Rather it takes the reader to the world of provincial leadership, the challenges and contradictions emerging from the regions and communities, and how Nehru and Patel through multitrack negotiations attempted to unite and forge a united nation remains at the core of the book. ‘Gulzarilal Nanda, hailing from Patel’s State but an ally of Nehru, summed it up in July 1950: there are two urges at work—for safety and social justice. In the minds of the people, Sardar is identified with the [former], and (Nehru) represents the [latter]’ (p. 132).

The second chapter chronicles several parallel and crisscrossing events from April to December 1949. Like the earlier chapter we encounter here many rooted provincial leaders of great substance and consequence like Master Tara Singh, Shibbanlal Saxena, Ali Yavar Jung, Bhimsen Sachar, Gopichand Bhargava, Gopinath Bardoloi, Vishnu Ram Medhi, BG Kher, Mohanlal Saxena, DP Mishra, BC Roy, Hare Krushna Mahtab and many more. We find Lala Hansraj Gupta, S Vardhacharya and S Daulatram, and their intersecting views and actions. The provincial and local concerns are very much in dialogue with the national.

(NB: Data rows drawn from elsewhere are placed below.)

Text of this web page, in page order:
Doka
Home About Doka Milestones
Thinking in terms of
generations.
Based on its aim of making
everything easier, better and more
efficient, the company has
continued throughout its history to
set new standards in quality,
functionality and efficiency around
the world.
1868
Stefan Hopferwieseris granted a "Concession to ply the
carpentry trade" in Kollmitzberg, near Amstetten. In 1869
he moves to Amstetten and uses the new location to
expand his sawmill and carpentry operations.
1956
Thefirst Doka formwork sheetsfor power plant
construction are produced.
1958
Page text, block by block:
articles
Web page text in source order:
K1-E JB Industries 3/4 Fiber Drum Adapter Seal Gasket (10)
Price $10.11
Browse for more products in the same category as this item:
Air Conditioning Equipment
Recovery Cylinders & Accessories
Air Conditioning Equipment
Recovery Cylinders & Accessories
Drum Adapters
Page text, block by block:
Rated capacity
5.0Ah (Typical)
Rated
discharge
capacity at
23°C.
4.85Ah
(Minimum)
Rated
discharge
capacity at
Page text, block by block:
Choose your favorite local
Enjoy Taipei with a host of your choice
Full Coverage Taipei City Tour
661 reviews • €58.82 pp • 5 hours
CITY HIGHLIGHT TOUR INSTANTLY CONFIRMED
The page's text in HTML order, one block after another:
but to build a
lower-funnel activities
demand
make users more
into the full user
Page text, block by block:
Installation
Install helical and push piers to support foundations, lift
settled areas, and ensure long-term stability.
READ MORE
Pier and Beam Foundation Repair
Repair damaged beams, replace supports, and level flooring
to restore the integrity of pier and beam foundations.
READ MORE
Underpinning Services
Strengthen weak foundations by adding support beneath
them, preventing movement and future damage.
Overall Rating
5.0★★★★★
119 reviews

Unlike India, China inherited a more or less unified nation. In the Indian case, creating a united India with the unfolding holocaust of Partition was a mammoth task. Provincial politics were in disarray, opinions were divided to the extreme, but still, Nehru, Patel and their associates could forge a nation. ‘At (a) time, (when) the last word did not belong to Nehru’ (p. 83), when ‘it was not easy for people to understand the complicated constitution (nor) the idea of parliamentary responsibility’ (p. 82), the fact that Nehru was able to negotiate the situation, makes him a nation builder par excellence. The book also reveals how flexible Nehru was in accommodating leaders such as C Rajagopalachari, Shyama Prasad Mukherjee, and various Chief Ministers and Governors. The book reveals numerous examples and instances where Patel gave a fair trial to a suggestion and a scheme proposed by Nehru and vice versa. The contextual correspondences between Vallabhbhai and various provincial leaders, including Kashmiri leaders, stand testimony to his efforts. Unlike the cacophony prevailing today, the correspondences reveal a robust, functional, and committed relationship between Nehru and Patel. Had that not been the case in the precarious foundational years of the Republic, India would not have acquired a consolidated tenure in the 1950s.

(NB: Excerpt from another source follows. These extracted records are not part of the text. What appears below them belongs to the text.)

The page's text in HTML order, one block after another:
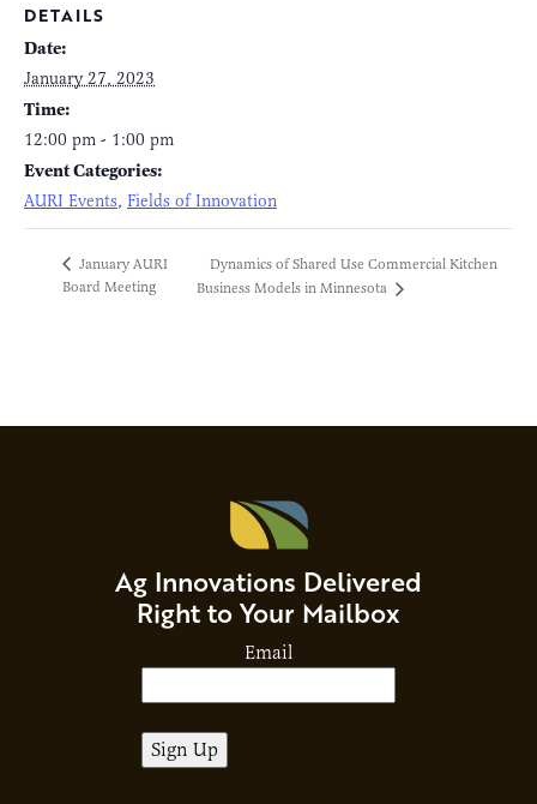
DETAILS
Date:
January 27, 2023
Time:
12:00 pm - 1:00 pm
Event Categories:
AURI Events, Fields of Innovation
January AURI
Board Meeting
Dynamics of Shared Use Commercial Kitchen
Business Models in Minnesota
Ag Innovations Delivered
Right to Your Mailbox
Email
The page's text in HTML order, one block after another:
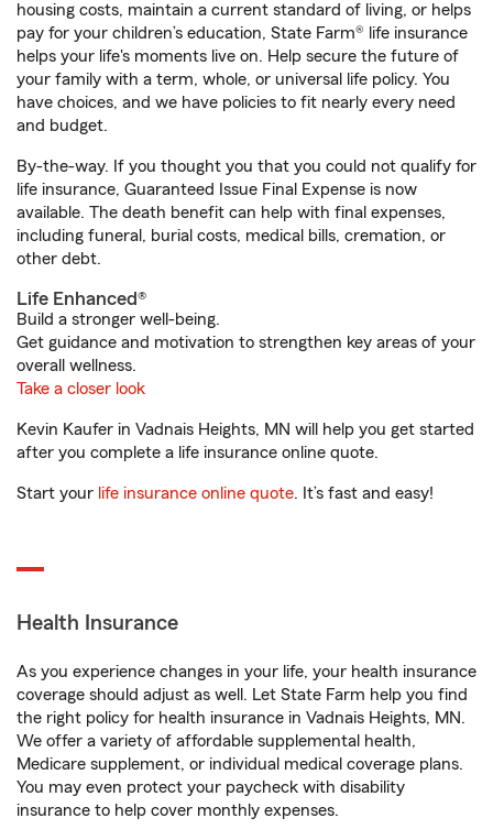
housing costs, maintain a current standard of living, or helps
pay for your children’s education, State Farm® life insurance
helps your life's moments live on. Help secure the future of
your family with a term, whole, or universal life policy. You
have choices, and we have policies to fit nearly every need
and budget.
By-the-way. If you thought you that you could not qualify for
life insurance, Guaranteed Issue Final Expense is now
available. The death benefit can help with final expenses,
including funeral, burial costs, medical bills, cremation, or
other debt.
Life Enhanced®
Build a stronger well-being.
Get guidance and motivation to strengthen key areas of your
overall wellness.
Take a closer look
Kevin Kaufer in Vadnais Heights, MN will help you get started
after you complete a life insurance online quote.
Start your life insurance online quote. It’s fast and easy!
Health Insurance
As you experience changes in your life, your health insurance
coverage should adjust as well. Let State Farm help you find
the right policy for health insurance in Vadnais Heights, MN.
We offer a variety of affordable supplemental health,
Medicare supplement, or individual medical coverage plans.
You may even protect your paycheck with disability
insurance to help cover monthly expenses.

The book is dense, cluttered with innumerable events and populated with countless characters. Numerous unfamiliar contexts for the years from 1947 to 1951 are invoked and in that sense it is also revelatory. Subsequent to the high tide of nationalism, and its positive fallouts, the book portrays those fateful years when India was adjusting to the aftereffects of Partition, when provincialism, profiteering and many such primordial and communitarian pulls and pressures imbued and impacted every aspect of political, social and economic life.

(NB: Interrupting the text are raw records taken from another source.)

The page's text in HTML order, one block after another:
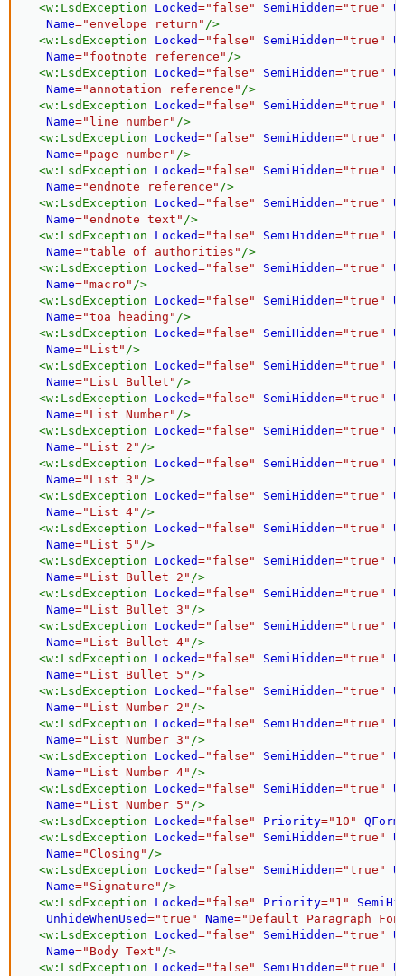
<w: LsdException Locked=" false " SemiHidden="true "
Name="envelope return " />
<w: LsdException Locked=" false " SemiHidden="true "
Name=" footnote reference " />
<w: LsdException Locked=" false " SemiHidden="true "
Name=" annotation reference " />
<w: LsdException Locked=" false " SemiHidden="true "
Name=" line number" />
<w: LsdException Locked=" false " SemiHidden="true "
Name=" page number" />
<w: LsdException Locked=" false " SemiHidden="true "
Name="endnote reference " />
<w: LsdException Locked=" false " SemiHidden="true "
Name="endnote text " />
<w: LsdException Locked=" false " SemiHidden="true "
Name="table of authorities " />
<w: LsdException Locked=" false " SemiHidden="true "
Name="macro " />
<w: LsdException Locked=" false " SemiHidden="true "
Name="toa heading " />
<w: LsdException Locked=" false " SemiHidden="true "
Name=" List " />
<w: LsdException Locked=" false " SemiHidden="true "
Name=" List Bullet " />
<w: LsdException Locked=" false " SemiHidden="true "
Name=" List Number" />
<w: LsdException Locked=" false " SemiHidden="true "
Name=" List 2 " />
<w: LsdException Locked=" false " SemiHidden="true "
Name=" List 3 " />
<w: LsdException Locked=" false " SemiHidden="true "
Name=" List 4" />
<w: LsdException Locked=" false " SemiHidden="true "
Name=" List 5 " />
<w: LsdException Locked=" false " SemiHidden="true "
Name=" List Bullet 2 " />
<w: LsdException Locked=" false " SemiHidden="true "
Name=" List Bullet 3 " />
<w: LsdException Locked=" false " SemiHidden="true "
Name=" List Bullet 4" />
<w: LsdException Locked=" false " SemiHidden="true "
Name=" List Bullet 5 " />
<w: LsdException Locked=" false " SemiHidden="true "
Name=" List Number 2 " />
<w: LsdException Locked=" false " SemiHidden="true "
Name=" List Number 3 " />
<w: LsdException Locked=" false " SemiHidden="true "
Name=" List Number 4" />
<w: LsdException Locked=" false " SemiHidden="true "
Name=" List Number 5 " />
<w: LsdException Locked=" false " Priority=" 10 "
<w: LsdException Locked=" false " SemiHidden="true "
Name="Closing " />
<w: LsdException Locked=" false " SemiHidden="true "
Name=" Signature " />
<w: LsdException Locked=" false " Priority=" 1 "
UnhideWhenUsed="true " Name="Default Paragraph
<w: LsdException Locked=" false " SemiHidden="true "
Name=" Body Text " />
<w: LsdException Locked=" false " SemiHidden="true "
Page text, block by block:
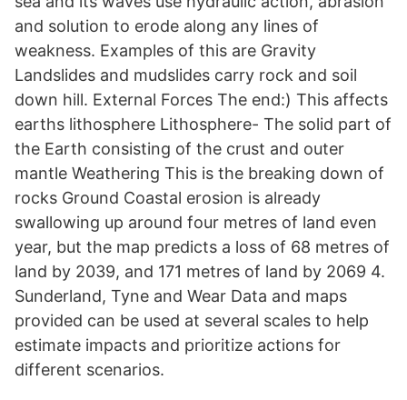
and solution to erode along any lines of
weakness. Examples of this are Gravity
Landslides and mudslides carry rock and soil
down hill. External Forces The end:) This affects
earths lithosphere Lithosphere- The solid part of
the Earth consisting of the crust and outer
mantle Weathering This is the breaking down of
rocks Ground Coastal erosion is already
swallowing up around four metres of land even
year, but the map predicts a loss of 68 metres of
land by 2039, and 171 metres of land by 2069 4.
Sunderland, Tyne and Wear Data and maps
provided can be used at several scales to help
estimate impacts and prioritize actions for
different scenarios.
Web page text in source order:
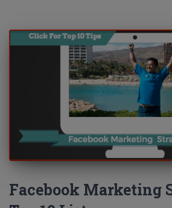
Facebook Marketing

The book is interesting, informative and insightful but a terse read even for specialists. No support is on offer for readers who are unfamiliar with the array of personalities encountered. In some places there is lack of coherence and consistency though adhering to chronology makes it understandable. The book has no chapter titles or captions but only chronological limits. Synthesis of events, contexts, personalities from which a generalized caption can emerge has not been attempted here. The festering wounds have been left open. Perhaps this was symptomatic of the years under study.

Dhrub Kumar Singh is with the Department of History, Faculty of Social Sciences, Banaras Hindu University, Varanasi.